▸ Task goal
An exact copy of the lines from the top of the data through the line with "Communicator of the Year and" is what you should give, with no pictures in it.

▸ Excerpted records
= Beginning of Section =
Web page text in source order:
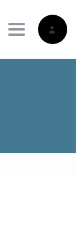
Toggle
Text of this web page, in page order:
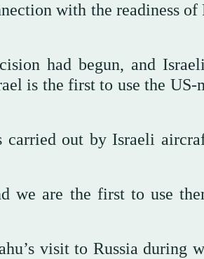
with the readiness of
had begun, and
is the first to use the US-
carried out by Israeli
we are the first to use
visit to Russia during
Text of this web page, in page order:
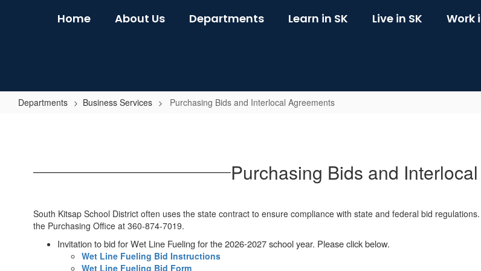
Home About Us Departments Learn in SK Live in SK Work
Departments Business Services Purchasing Bids and Interlocal Agreements
Interlocal Purchasing Bids and
South Kitsap School District often uses the state contract to ensure compliance with state and federal bid
the Purchasing Office at 360-874-7019.
Invitation to bid for Wet Line Fueling for the 2026-2027 school year. Please click below.
Wet Line Fueling Bid Instructions
Wet Line Fueling Bid Form
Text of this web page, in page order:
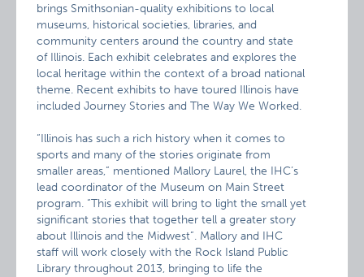
brings Smithsonian-quality exhibitions to local
museums, historical societies, libraries, and
community centers around the country and state
of Illinois. Each exhibit celebrates and explores the
local heritage within the context of a broad national
theme. Recent exhibits to have toured Illinois have
included Journey Stories and The Way We Worked.
“Illinois has such a rich history when it comes to
sports and many of the stories originate from
smaller areas,” mentioned Mallory Laurel, the IHC’s
lead coordinator of the Museum on Main Street
program. “This exhibit will bring to light the small yet
significant stories that together tell a greater story
about Illinois and the Midwest”. Mallory and IHC
staff will work closely with the Rock Island Public
Library throughout 2013, bringing to life the
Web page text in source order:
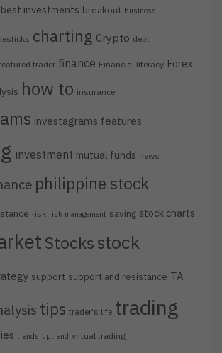
best investments breakout business
charting Crypto debt
trader finance Financial literacy Forex
how to insurance
investagrams features
investment mutual funds news
philippine stock
risk risk management saving stock charts
Stocks stock
support support and resistance TA
tips trader's life trading
trends uptrend virtual trading
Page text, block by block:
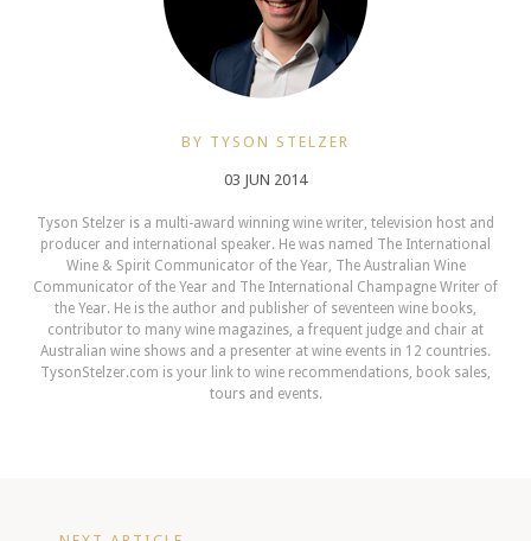
BY TYSON STELZER
03 JUN 2014
Tyson Stelzer is a multi-award winning wine writer, television host and
producer and international speaker. He was named The International
Wine & Spirit Communicator of the Year, The Australian Wine
Communicator of the Year and The International Champagne Writer of
the Year. He is the author and publisher of seventeen wine books,
contributor to many wine magazines, a frequent judge and chair at
Australian wine shows and a presenter at wine events in 12 countries.
TysonStelzer.com is your link to wine recommendations, book sales,
tours and events.
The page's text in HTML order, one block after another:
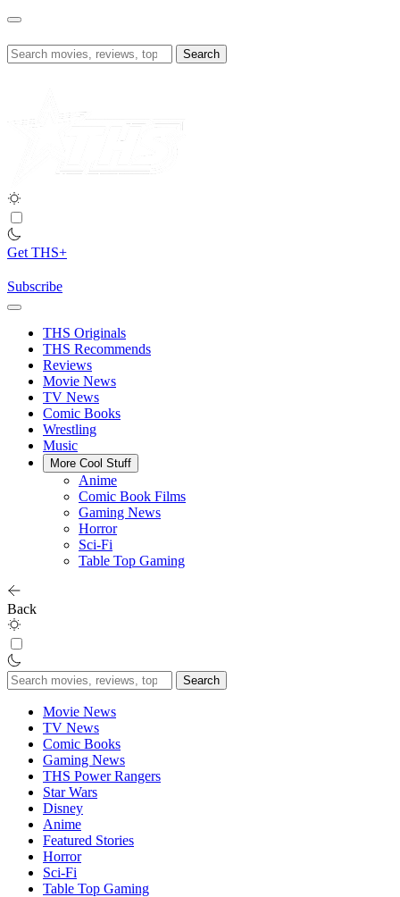
Skip
content
Search
for:
Get THS+
Subscribe
THS Originals
THS Recommends
Reviews
Movie News
TV News
Comic Books
Wrestling
Music
More Cool Stuff
Anime
Comic Book Films
Gaming News
Horror
Sci-Fi
Table Top Gaming
Back
Search
for:
Movie News
TV News
Comic Books
Gaming News
THS Power Rangers
Star Wars
Disney
Anime
Featured Stories
Horror
Sci-Fi
Table Top Gaming
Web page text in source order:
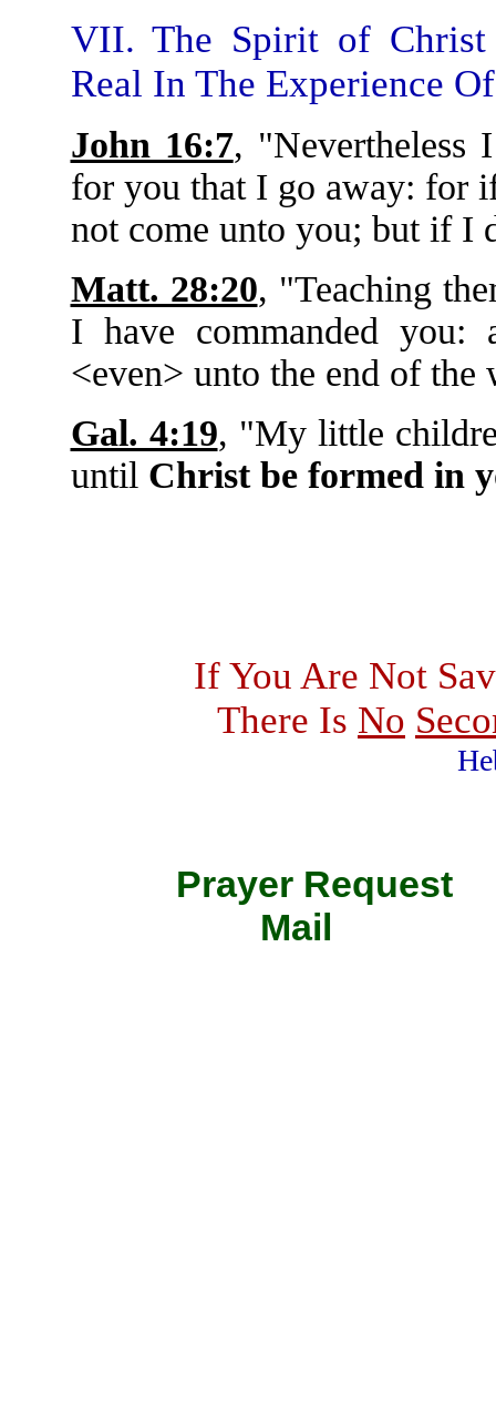
VII. The Spirit of Christ
Real In The Experience
John 16:7, "Nevertheless
for you that I go away: for
not come unto you; but if I
Matt. 28:20, "Teaching
I have commanded
<even> unto the end of
Gal. 4:19, "My little
until Christ be formed in
If You Are Not
There Is No
Prayer
Mail
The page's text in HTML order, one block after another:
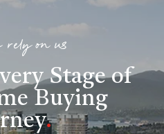
on us
Stage of
Buying
.
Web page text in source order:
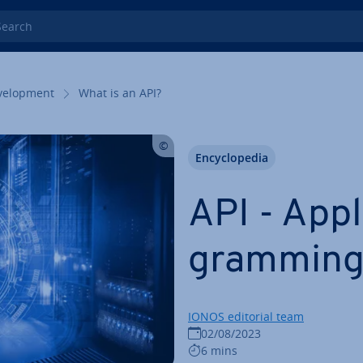
What is an API?
API -
IONOS editorial team
02/08/2023
6 mins
En­cyc­lo­pe­dia
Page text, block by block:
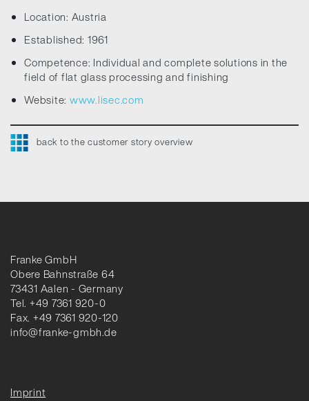
Location: Austria
Established: 1961
Competence: Individual and complete solutions in the
field of flat glass processing and finishing
Website: www.lisec.com
back to the customer story overview
Franke GmbH
Obere Bahnstraße 64
73431 Aalen - Germany
Tel. +49 7361 920-0
Fax. +49 7361 920-120
info@franke-gmbh.de
Imprint
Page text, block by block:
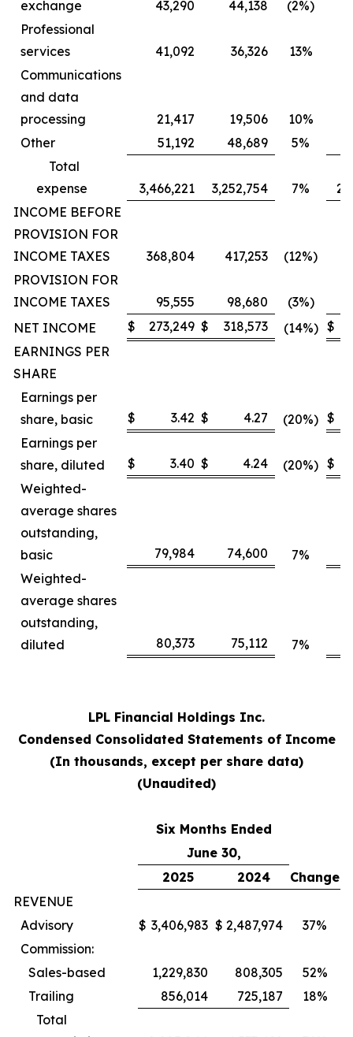
exchange 43,290 44,138
(2%)
Professional
services
41,092 36,326
13%
Communications
and data
processing
21,417 19,506
10%
Other
51,192 48,689
5%
Total
expense
3,466,221 3,252,754 7%
INCOME BEFORE
PROVISION FOR
INCOME TAXES
368,804 417,253 (12%)
PROVISION FOR
INCOME TAXES
95,555 98,680
(3%)
NET INCOME
$ 273,249 $ 318,573 (14%) $
EARNINGS PER
SHARE
Earnings per
share, basic
$ 3.42 $ 4.27 (20%) $
Earnings per
share, diluted
$ 3.40 $ 4.24 (20%) $
Weighted-
average shares
outstanding,
basic
79,984 74,600
7%
Weighted-
average shares
outstanding,
diluted
80,373 75,112 7%
LPL Financial Holdings Inc.
Condensed Consolidated Statements of Income
(In thousands, except per share data)
(Unaudited)
Six Months Ended
June 30,
2025
2024
Change
REVENUE
Advisory
$ 3,406,983 $ 2,487,974
37%
Commission:
Sales-based
1,229,830 808,305
52%
Trailing
856,014 725,187
18%
Total
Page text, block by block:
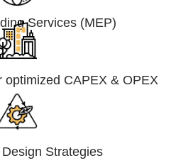
Services (MEP)
optimized CAPEX & OPEX
Strategies
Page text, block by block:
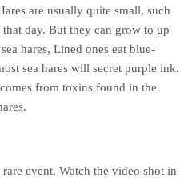
are usually quite small, such
day. But they can grow to up
hares, Lined ones eat blue-
sea hares will secret purple ink.
from toxins found in the
event. Watch the video shot in
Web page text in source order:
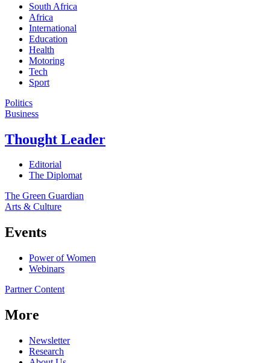
South Africa
Africa
International
Education
Health
Motoring
Tech
Sport
Politics
Business
Thought Leader
Editorial
The Diplomat
The Green Guardian
Arts & Culture
Events
Power of Women
Webinars
Partner Content
More
Newsletter
Research
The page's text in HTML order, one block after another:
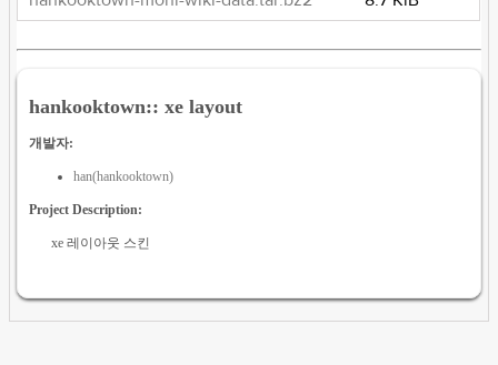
= End of Section =
▸ Solution to this problem
Web page text in source order:
Toggle
Text of this web page, in page order:
with the readiness of
had begun, and
is the first to use the US-
carried out by Israeli
we are the first to use
visit to Russia during
Text of this web page, in page order:
Home About Us Departments Learn in SK Live in SK Work
Departments Business Services Purchasing Bids and Interlocal Agreements
Interlocal Purchasing Bids and
South Kitsap School District often uses the state contract to ensure compliance with state and federal bid
the Purchasing Office at 360-874-7019.
Invitation to bid for Wet Line Fueling for the 2026-2027 school year. Please click below.
Wet Line Fueling Bid Instructions
Wet Line Fueling Bid Form
Text of this web page, in page order:
brings Smithsonian-quality exhibitions to local
museums, historical societies, libraries, and
community centers around the country and state
of Illinois. Each exhibit celebrates and explores the
local heritage within the context of a broad national
theme. Recent exhibits to have toured Illinois have
included Journey Stories and The Way We Worked.
“Illinois has such a rich history when it comes to
sports and many of the stories originate from
smaller areas,” mentioned Mallory Laurel, the IHC’s
lead coordinator of the Museum on Main Street
program. “This exhibit will bring to light the small yet
significant stories that together tell a greater story
about Illinois and the Midwest”. Mallory and IHC
staff will work closely with the Rock Island Public
Library throughout 2013, bringing to life the
Web page text in source order:
best investments breakout business
charting Crypto debt
trader finance Financial literacy Forex
how to insurance
investagrams features
investment mutual funds news
philippine stock
risk risk management saving stock charts
Stocks stock
support support and resistance TA
tips trader's life trading
trends uptrend virtual trading
Page text, block by block:
BY TYSON STELZER
03 JUN 2014
Tyson Stelzer is a multi-award winning wine writer, television host and
producer and international speaker. He was named The International
Wine & Spirit Communicator of the Year, The Australian Wine
Communicator of the Year and The International Champagne Writer of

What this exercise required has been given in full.